Thomas's defense of natural final causality (In Physic. 2, l.12–14) distinguishes what happens from nature and what happens from intelligence. Again, his main point is to stress that natures possess intrinsic principles of continuous motion or rest that are oriented towards a determinate end. This guarantees the causal dignity of nature. Embedded within this defense is a brief remark that might seem to counter the overall thrust of that very defense. At the beginning of lectio 12, Aquinas includes this: “Those things that do not cognitively recognize an end do not strive after an end except as directed by someone who does cognitively recognize an end, just as an arrow by an archer. Thus, if nature works on account of an end, it necessarily does so as ordered by some intelligence, which is the work of providence.”Footnote 35 This brief remark, which contains the only mention of providence within his commentary on the Physics, strongly suggests that Aquinas intends to harmonize the integrity of final causality within nature with the final causality of God's providential creation. Turning back to the Summa theologiae and the commentary on the De divinis nominibus confirms this suggestion.

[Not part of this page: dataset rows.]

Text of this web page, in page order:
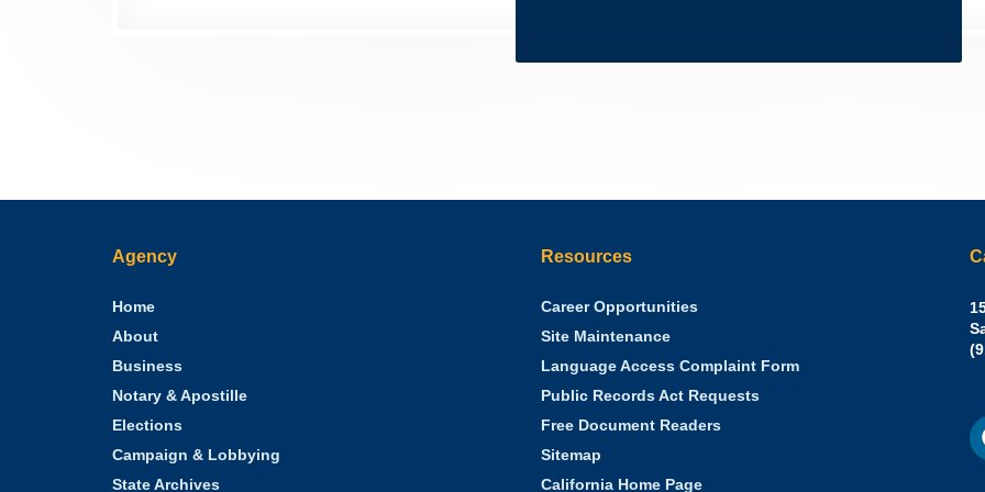
Agency
Home
About
Business
Notary & Apostille
Elections
Campaign & Lobbying
State Archives
Resources
Career Opportunities
Site Maintenance
Language Access Complaint Form
Public Records Act Requests
Free Document Readers
Sitemap
California Home Page
N.
of

Throughout his commentary on Dionysius, Aquinas notes that order pertains to the very definition of the good because final causality implies an order of things into an end. Thomas's language in these many passages bears a striking resemblance to his discussion of providence from Summa theologiae I, q.22, a.1, where he presents providence as the reason of the order of things into an end (ratio ordinis rerum in finem). This is interesting and important in at least two respects. First, Aquinas's presentation of God as the supreme good and thus as the ultimate end of all things intends ‘to explain’ the divine act of creation. Second, God's final causality of all creation orders creation toward God as the good. When natural final causality is viewed strictly in the horizontal direction, Aquinas emphasizes the integrity and dignity of natures operating through intrinsic principles toward determinate ends. When natural final causality is viewed within the larger movement of God's causality, Aquinas stresses that the workings of nature serve the larger movement of nature toward God as the ultimate end of all things. Thomas combines these two directions or shapes of natural final causality in his understanding of providence, thereby making providence a key doctrine for his integration of Aristotelian and Platonic views of nature.

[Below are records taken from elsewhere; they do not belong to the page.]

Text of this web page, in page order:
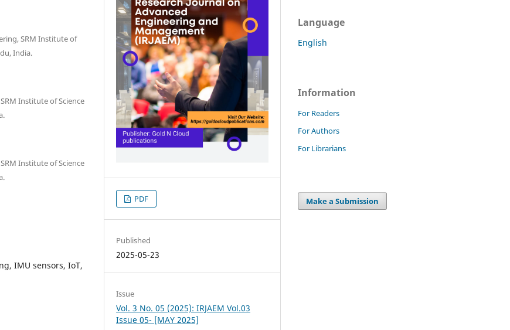
SRM Institute of
India.
Institute of Science
Institute of Science
IMU sensors, IoT,
PDF
Published
2025-05-23
Issue
Vol. 3 No. 05 (2025): IRJAEM Vol.03
Issue 05- [MAY 2025]
Language
English
Information
For Readers
For Authors
For Librarians
Make a Submission
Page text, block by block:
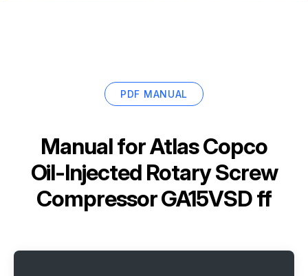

Jan Aertsen has argued that in Aquinas “[n]ature acts for the sake of something, and this end is nature itself.”Footnote 36 This fits well with horizontal natural final causality, but to this must be added the qualification that nature itself is not the ultimate end. The entire sequence of horizontal natural final causality is itself ordered toward God as the ultimate end. In his commentary on the Physics, Aquinas distinguishes occurrences from nature and occurrences from intelligence. This horizontal discussion fits rather well with the Summa theologiae's treatment of providence, which explains that everything happens according to God's infallible will and primary or transcendental causality. God's will and causality unfold through two types of secondary causes, necessary and contingent.Footnote 37 These two types of secondary causes correspond exactly to Aquinas's discussion of occurrences from nature and from intelligence in his commentary on the Physics.

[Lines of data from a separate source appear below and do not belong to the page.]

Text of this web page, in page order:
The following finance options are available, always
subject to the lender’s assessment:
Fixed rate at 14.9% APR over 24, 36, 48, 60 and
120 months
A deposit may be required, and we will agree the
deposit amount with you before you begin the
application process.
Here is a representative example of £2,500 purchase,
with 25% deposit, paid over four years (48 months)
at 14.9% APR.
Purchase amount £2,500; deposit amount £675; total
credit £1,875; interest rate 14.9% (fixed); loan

Aquinas's presentations of natural final causality integrate Aristotelian and Platonic or Neoplatonic elements to maintain both the integrity of created causality and the divine goodness as the ultimate explanation and ordering principle for creation. In this sense, providence is not only supported by Aquinas's view of nature and natural final causality but also shapes it at the most fundamental level. As Aquinas writes in his commentary on the Physics, “it appears that nature is nothing other than the ratio of some art, namely the divine, which is implanted in things whereby they are moved to their determinate end” (In Physic. II, l.14, n.8, p. 96).